Moving to state 404, the text from state 402 is sent via wired or wireless communications paths to a second player such as via a game console or cloud server for presentation of the text on a display associated with the second player. The second player attempts to mimic the motion and is imaged while doing so at state 406. An indication is output at state 408 as to how well the second player mimicked the first player's motion represented in the text prompt from state 402. The indication at state 408 may be generated based on a cosine similarity comparison between the text and the image of the second player making the motion using vectors in encoding space.
To tarin a ML model to generate text at state 402 and judge cosine similarity at state 408, it may be trained according to FIG. 5. Commencing at state 500 in FIG. 5, a training set of data is input to a ML model to train the model at state 502 to generate text from player motion signals. The input training can include sample player motion data with ground truth text descriptions of the motion signals.

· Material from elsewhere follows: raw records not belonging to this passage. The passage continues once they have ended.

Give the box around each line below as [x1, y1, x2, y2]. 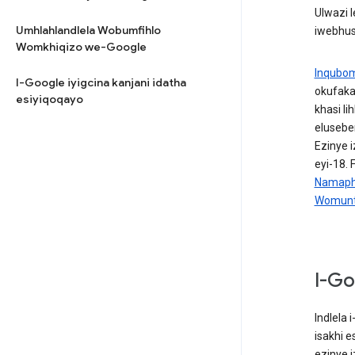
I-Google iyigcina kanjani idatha [16, 75, 186, 90]
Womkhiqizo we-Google [16, 40, 147, 54]
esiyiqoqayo [16, 92, 83, 106]
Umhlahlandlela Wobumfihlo [16, 23, 161, 37]
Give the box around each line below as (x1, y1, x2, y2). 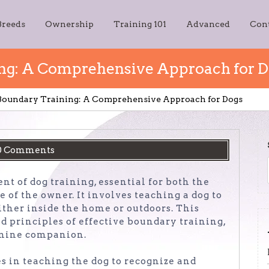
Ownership (45, 19, 94, 29)
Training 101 (113, 19, 166, 29)
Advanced (186, 19, 230, 29)
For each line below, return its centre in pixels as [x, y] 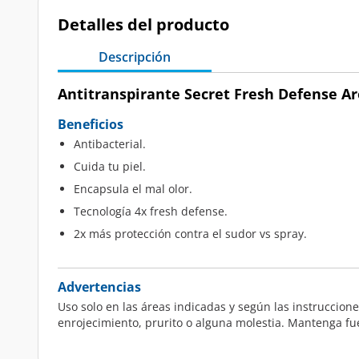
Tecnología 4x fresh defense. [151, 211]
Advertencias [99, 287]
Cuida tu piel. [110, 166]
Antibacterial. [110, 144]
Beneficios [91, 124]
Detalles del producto [143, 24]
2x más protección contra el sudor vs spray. [190, 234]
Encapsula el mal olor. [133, 189]
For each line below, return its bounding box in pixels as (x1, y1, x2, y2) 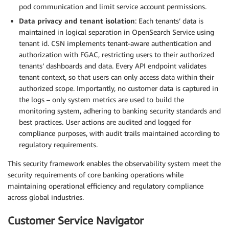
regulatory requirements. (19, 140, 98, 149)
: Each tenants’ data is (135, 16, 203, 26)
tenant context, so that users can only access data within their (19, 73, 214, 82)
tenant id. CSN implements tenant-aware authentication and (19, 39, 211, 48)
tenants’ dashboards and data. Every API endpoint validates (19, 61, 207, 71)
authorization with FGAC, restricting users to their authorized (19, 50, 214, 59)
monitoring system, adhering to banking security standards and (19, 106, 221, 116)
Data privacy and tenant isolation (19, 16, 135, 26)
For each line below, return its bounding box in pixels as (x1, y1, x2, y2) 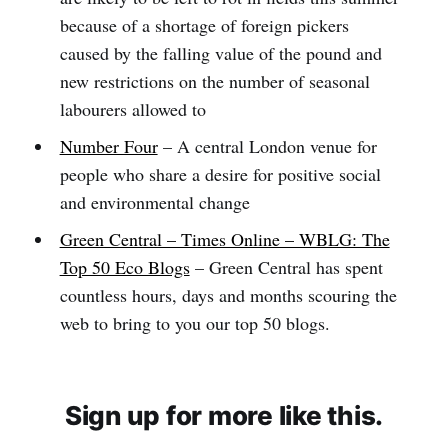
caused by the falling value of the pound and (59, 41, 382, 65)
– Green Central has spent (189, 255, 383, 279)
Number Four (59, 134, 158, 158)
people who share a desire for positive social (59, 162, 381, 186)
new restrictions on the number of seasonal (59, 69, 370, 93)
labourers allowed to (59, 97, 206, 121)
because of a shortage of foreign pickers (59, 13, 349, 37)
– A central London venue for (157, 134, 377, 158)
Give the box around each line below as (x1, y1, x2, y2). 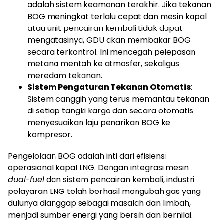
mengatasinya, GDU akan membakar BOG (27, 34, 191, 46)
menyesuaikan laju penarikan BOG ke (27, 117, 170, 129)
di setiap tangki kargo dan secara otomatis (27, 105, 193, 117)
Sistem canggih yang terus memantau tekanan (27, 93, 209, 105)
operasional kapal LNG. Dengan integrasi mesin (8, 162, 189, 174)
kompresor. (27, 129, 72, 140)
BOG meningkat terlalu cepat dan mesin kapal (27, 11, 207, 23)
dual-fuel (8, 174, 44, 186)
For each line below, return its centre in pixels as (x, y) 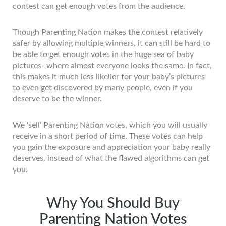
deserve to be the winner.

FIG. 6 illustrates a first output of the model in which the display 210A of the second player presents an encouraging prompt 600 that the player did well in complying with the text description of motion the player attempted to make. An image 602 of the player may be presented doing the motion. In contrast, FIG. 7 illustrates a second output of the model in which the display 210A of the second player presents a discouraging prompt 700 that the player did not do well in complying with the text description of motion the player attempted to make. An image 702 of a sad face may be presented. The display 210A may be a Tv display or tablet display or cell phone display.
FIG. 8 illustrates additional logic. Note that the logic of FIG. 8 may be enabled by the player by, for example, pressing a predetermined button on the controller 202 shown in FIG. 2 to indicate that the player wishes to have his motion mapped to his PC 218.
Player motion data is received at state 800 consistent with disclosure above, typically in the form of a video of the player jumping, waving his hands, etc. Moving to state 802, if desired keyframes are identified in the video using, e.g., machine vision. For example, frames in which arm and hand is waving or legs moving may be defined to be keyframes.
If desired, the logic may move to state 804 to determine whether the current game state is appropriate for mapping player motion onto the PC 218 shown in FIG. 2. For example, if the PC is sleeping and the player jumps, making the PC jump when asleep is not appropriate. On the other hand, if a rock is falling in the game and the PC is standing still, mapping a jump by the player onto the PC to avoid the rock is appropriate. The determination of appropriateness may be made by a ML model trained as set forth below according to FIG. 10.
If the game state permits, the logic moves to state 806 to map the player motion onto the PC. An example is illustrated in FIG. 9, in which a player 200 leaps with arms outstretched and in response the PC 218 leaps with arms outstretched.
FIG. 10 illustrates that a training set of data can be input to a ML model at state 1000 to train the model at state 1002 to learn whether a particular player movement is appropriate for a given game context. The training set can include sample game contexts paired with ground truth samples of motions that are inappropriate for the context and appropriate for the context.
While the particular embodiments are herein shown and described in detail, it is to be understood that the subject matter which is encompassed by the present invention is limited only by the claims.